So we are talking about a country that is going through paroxysms of desperation, of frustration, of anger and that anger I fear could result in a backlash. Not just against the state and the representatives of the state but everybody who has and those who do not have. I for one will not blame in the least because we have pushed them and we continue to push them into places where they simply cannot recover. I’d be happy to go into more detail. I’m just trying to give you a broad strokes opinion over here and I’m assuming all of you here are reasonably aware of what Pakistan is but Pakistan’s media, as Farzana mentioned, one of the things that you hear about – you see bearded men, you see veiled women. You don’t see Pakistan’s amazing music scene. You don’t see Pakistan’s amazing dance and fashion. Pakistan’s Fashion Week has started and it is pretty riveting stuff for those of us. Ok, I’m not saying that fashion, for example, represents all of us. I just think that London Fashion Week doesn’t represent everybody who lives in Britain. It is the other extreme that just simply doesn’t get seen and the huge bulk in between – the kid who goes to work in the bank, the girl who works as a receptionist, a farmer who is worried about the crop. Who is listening to them? Do they matter? The more we ignore them, the more we create a vacuum which is being filled by militancy. Compounded with failure with governance, we are looking at a Pakistan that could conceivably be more dangerous two to five years from now than it currently is. I’ll leave it there and I’ll take questions in a minute.

Dr Farzana Shaikh:

Thank you, Qatrina. Beena, your turn.

Beena Sarwar:

All that Qatrina said, all that tonight’s guests will be saying, there is just so much about Pakistan – it’s just a very limited time. I’ve been asked to speak about the India, Pakistan situation which is something that I’m working on.

So I’ll just tell you a very little bit about that, just a little bit about the initiative that I’m working on so that you have an idea of what it is. It’s called Aman ki Asha which means the Book for Peace and it is a campaign for peace between the two largest media groups of India and Pakistan – the Jang Group of Pakistan and The Times of India. This is the first time that two media groups in both countries have joined hands for any campaign. On January 1, when the campaign was launched, there was an editorial on the front page of the Jung publications as well as the News, as well as the Times of India, that was written jointly. This was the first time ever in the history of India and Pakistan that they had a joint editorial on the front page. The Times of India carried a front page editorial that said ‘Love Pakistan’ and they carried a series of articles and so on. So it started with this bang and it was preceded with a poll that was conducted in December asking difficult questions about India and Pakistan — about what people said about things like the Kashmir issue and the relations between the two countries and all that.
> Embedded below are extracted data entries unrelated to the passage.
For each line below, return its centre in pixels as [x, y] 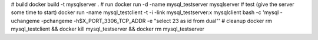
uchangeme [25, 21]
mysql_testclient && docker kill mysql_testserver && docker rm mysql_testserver [107, 29]
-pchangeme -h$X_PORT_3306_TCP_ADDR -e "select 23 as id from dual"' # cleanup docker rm [157, 21]
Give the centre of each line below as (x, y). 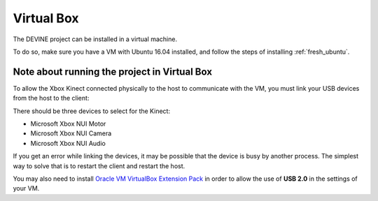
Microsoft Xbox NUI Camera (71, 133)
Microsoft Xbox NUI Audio (68, 143)
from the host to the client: (51, 98)
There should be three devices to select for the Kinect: (92, 111)
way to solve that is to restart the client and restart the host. (99, 166)
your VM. (26, 188)
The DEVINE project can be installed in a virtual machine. (95, 39)
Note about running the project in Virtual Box (113, 72)
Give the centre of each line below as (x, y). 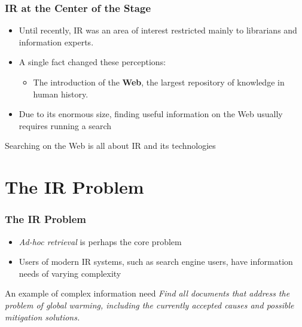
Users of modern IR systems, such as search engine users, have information (156, 262)
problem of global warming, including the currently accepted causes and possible (150, 305)
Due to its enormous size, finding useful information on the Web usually (151, 114)
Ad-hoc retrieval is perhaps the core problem (100, 241)
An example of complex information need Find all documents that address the (147, 293)
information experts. (56, 42)
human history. (61, 94)
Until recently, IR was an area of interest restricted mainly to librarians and (158, 30)
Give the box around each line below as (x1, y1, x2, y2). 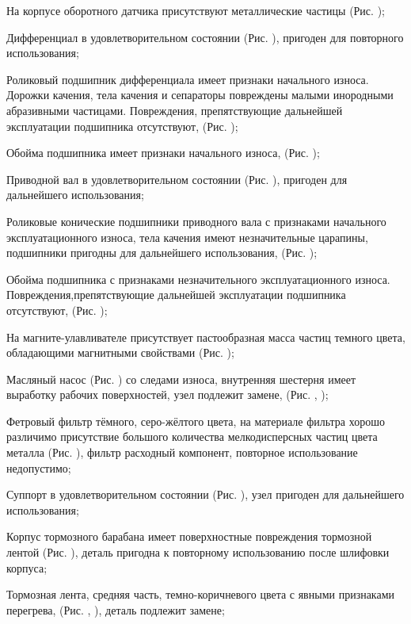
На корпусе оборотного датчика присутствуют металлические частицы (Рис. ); (6, 2, 385, 18)
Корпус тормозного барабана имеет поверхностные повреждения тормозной (6, 528, 372, 545)
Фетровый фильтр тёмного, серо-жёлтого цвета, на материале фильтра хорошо (6, 412, 385, 429)
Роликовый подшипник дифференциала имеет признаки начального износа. (6, 71, 369, 87)
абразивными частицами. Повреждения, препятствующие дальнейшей (6, 101, 343, 118)
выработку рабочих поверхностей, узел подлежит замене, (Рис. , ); (6, 386, 329, 403)
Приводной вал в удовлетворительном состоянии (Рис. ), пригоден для (6, 170, 348, 187)
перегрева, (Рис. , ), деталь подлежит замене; (6, 601, 225, 618)
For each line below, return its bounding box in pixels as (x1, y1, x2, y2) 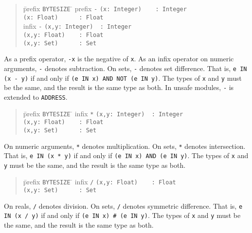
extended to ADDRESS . (4, 91, 68, 102)
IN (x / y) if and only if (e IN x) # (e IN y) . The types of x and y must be (4, 210, 241, 220)
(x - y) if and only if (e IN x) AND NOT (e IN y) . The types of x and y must (4, 72, 242, 83)
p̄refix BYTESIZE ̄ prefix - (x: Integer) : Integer (23, 3, 187, 13)
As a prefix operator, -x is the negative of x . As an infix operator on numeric (4, 54, 234, 64)
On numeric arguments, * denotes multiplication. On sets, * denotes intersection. (4, 141, 246, 151)
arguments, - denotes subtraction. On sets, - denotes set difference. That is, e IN (4, 63, 247, 73)
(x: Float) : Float (23, 14, 104, 21)
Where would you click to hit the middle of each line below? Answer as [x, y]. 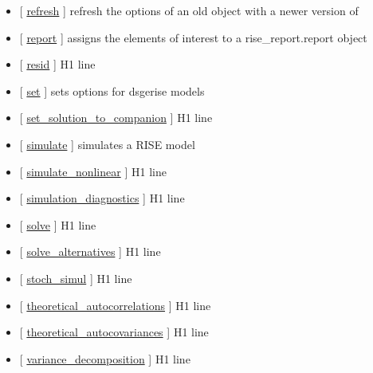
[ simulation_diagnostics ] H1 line [102, 198]
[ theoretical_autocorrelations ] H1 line [115, 305]
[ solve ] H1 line [58, 224]
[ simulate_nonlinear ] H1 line [93, 171]
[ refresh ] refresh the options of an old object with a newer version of [189, 10]
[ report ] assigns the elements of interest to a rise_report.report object [193, 37]
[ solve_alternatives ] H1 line [90, 251]
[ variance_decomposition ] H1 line [105, 358]
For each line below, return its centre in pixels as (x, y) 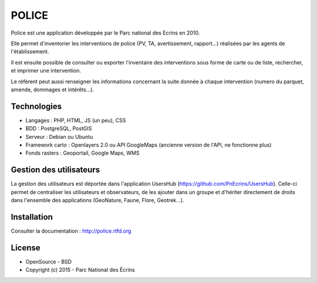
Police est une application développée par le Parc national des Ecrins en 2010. (105, 33)
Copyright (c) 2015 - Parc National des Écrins (80, 270)
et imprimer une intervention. (46, 71)
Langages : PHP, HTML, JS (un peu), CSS (76, 120)
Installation (32, 217)
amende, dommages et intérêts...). (52, 89)
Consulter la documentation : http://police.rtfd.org (71, 231)
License (26, 248)
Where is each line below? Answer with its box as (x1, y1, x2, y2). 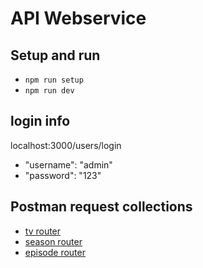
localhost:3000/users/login (10, 139, 122, 151)
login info (10, 113, 71, 130)
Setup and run (10, 47, 101, 64)
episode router (24, 246, 86, 258)
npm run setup (24, 75, 84, 85)
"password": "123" (24, 169, 102, 181)
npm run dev (24, 86, 75, 96)
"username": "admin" (24, 158, 113, 171)
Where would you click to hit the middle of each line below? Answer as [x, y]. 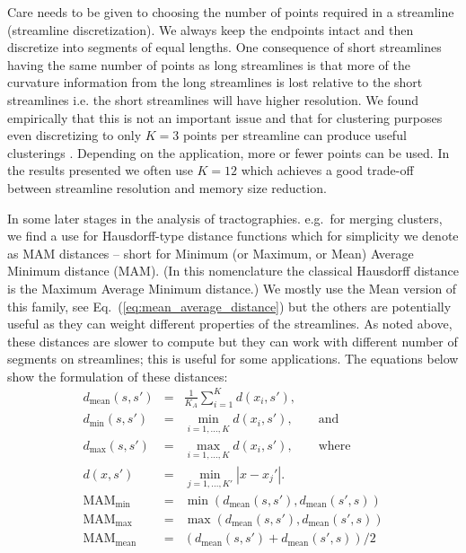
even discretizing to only [75, 135]
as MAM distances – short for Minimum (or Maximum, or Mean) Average [211, 253]
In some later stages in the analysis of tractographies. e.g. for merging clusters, [225, 218]
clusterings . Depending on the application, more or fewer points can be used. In [229, 152]
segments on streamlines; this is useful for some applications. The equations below [233, 359]
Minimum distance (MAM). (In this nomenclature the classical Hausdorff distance [233, 271]
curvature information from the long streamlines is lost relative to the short [215, 82]
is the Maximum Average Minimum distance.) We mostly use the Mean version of [232, 288]
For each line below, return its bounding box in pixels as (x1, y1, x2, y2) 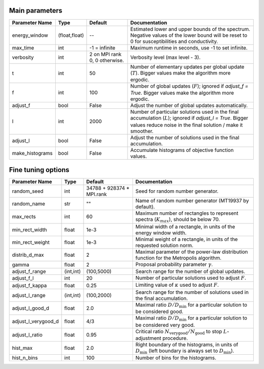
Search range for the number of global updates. (135, 268, 245, 274)
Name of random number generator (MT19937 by (135, 197, 249, 204)
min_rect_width (12, 226, 47, 233)
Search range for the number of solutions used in (135, 289, 249, 295)
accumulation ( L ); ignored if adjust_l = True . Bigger (130, 115, 248, 122)
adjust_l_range (12, 292, 46, 298)
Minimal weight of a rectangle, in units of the (135, 236, 238, 243)
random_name (12, 200, 45, 207)
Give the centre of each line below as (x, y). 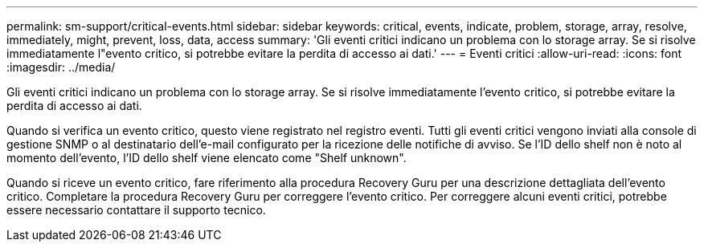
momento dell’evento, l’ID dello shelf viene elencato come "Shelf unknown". (207, 158)
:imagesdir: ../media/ (61, 67)
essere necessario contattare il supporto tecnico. (136, 210)
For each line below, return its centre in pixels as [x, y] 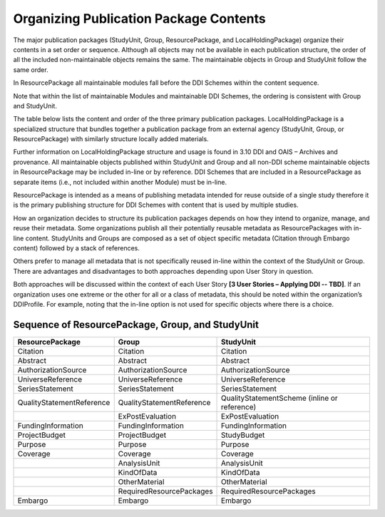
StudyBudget [243, 435]
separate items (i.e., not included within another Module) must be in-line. [120, 182]
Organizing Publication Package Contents [140, 19]
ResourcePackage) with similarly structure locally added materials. [111, 139]
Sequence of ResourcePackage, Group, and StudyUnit [136, 324]
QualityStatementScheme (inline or [279, 398]
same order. [31, 70]
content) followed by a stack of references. [77, 248]
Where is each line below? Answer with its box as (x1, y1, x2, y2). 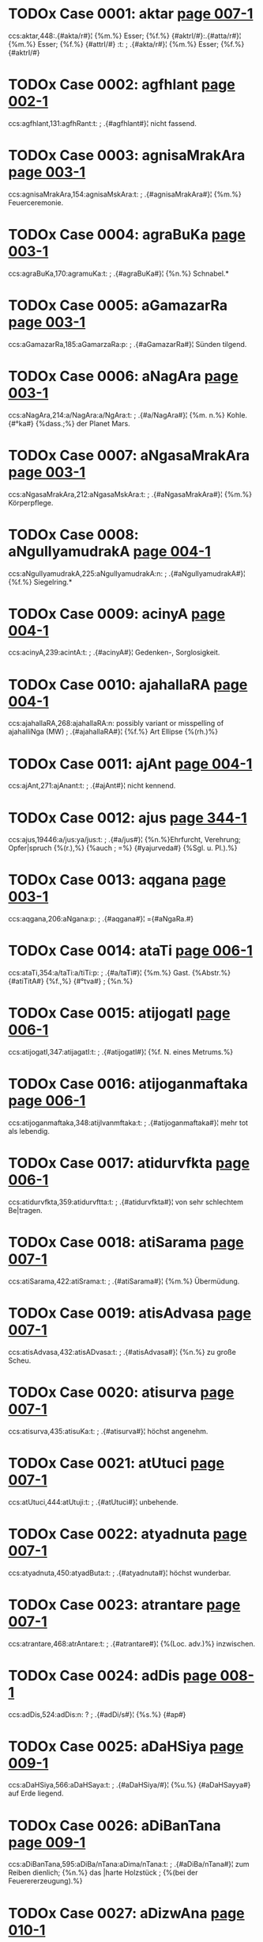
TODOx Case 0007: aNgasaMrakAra (8, 446, 250, 464)
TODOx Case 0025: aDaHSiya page (8, 1737, 244, 1755)
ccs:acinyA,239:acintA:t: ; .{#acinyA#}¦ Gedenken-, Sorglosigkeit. (8, 647, 220, 658)
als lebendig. (8, 1127, 50, 1135)
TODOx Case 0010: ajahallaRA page (8, 675, 248, 693)
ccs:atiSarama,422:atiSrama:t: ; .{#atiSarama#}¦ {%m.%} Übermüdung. (8, 1276, 240, 1286)
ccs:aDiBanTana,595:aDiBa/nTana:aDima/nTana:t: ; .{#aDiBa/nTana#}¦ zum (8, 1860, 250, 1869)
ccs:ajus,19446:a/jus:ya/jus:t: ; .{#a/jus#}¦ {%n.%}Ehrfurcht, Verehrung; (8, 835, 241, 845)
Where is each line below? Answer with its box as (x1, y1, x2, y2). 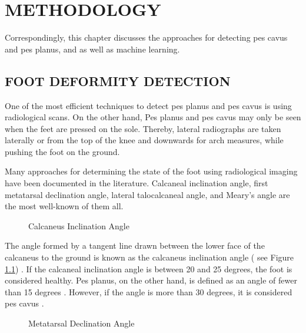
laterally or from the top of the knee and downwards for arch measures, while (5, 134, 284, 146)
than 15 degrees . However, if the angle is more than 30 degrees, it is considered (5, 285, 292, 298)
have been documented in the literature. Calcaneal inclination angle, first (5, 177, 268, 189)
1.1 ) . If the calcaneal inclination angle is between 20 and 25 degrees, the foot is (5, 262, 292, 275)
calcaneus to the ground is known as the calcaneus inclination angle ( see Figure (5, 251, 294, 263)
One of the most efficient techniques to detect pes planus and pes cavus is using (5, 99, 292, 111)
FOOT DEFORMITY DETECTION (5, 71, 231, 90)
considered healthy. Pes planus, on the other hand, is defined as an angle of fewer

There were surprising findings. For example, many of the people in India, the people polled – I forget the exact figure, but it was about 60 percent perhaps who said that the Indian government should engage with Pakistan on Kashmir to discuss the issue. Everybody was surprised because the feeling that you get or the perception you get in the media and everywhere else is that nobody in India wants to discuss Kashmir and they certainly don’t want to involve Pakistan. So there were many surprising findings in that survey.

About India and Pakistan, I think most of you would probably know what the problems are between the two countries. Just very briefly to recap, is that we fought three full-fledged wars. We fought one war-like situation that was called the Kargil which was right after the nuclear testing, but we have continued to stay in a state of hostilities. We have continued to stay in a warlike situation because of which we have war economies. We have economies that are geared towards militarism, [inaudible] and basically shoring up the army. The food and securitythat Qatrina mentioned is put by the wayside and security is seen only as what is security vis-a-vis India. That is now changing slowly.

There is a discourse within both countries — and I think Aman ki Asha has got something to do with that — where we are saying security is not just about border security. It’s not just about securing your borders. You have to have things like employment and food security and education and all of that. The hostile relations that India and Pakistan have mean that as the country next door to Pakistan, as Pakistan’s big neighbourhood, with these floods that have devastated the country, one-fifth of the country is still underwater even as the floodwaters are receding. But one-fifth of the country from the north to the south, this huge area of land, is under water still.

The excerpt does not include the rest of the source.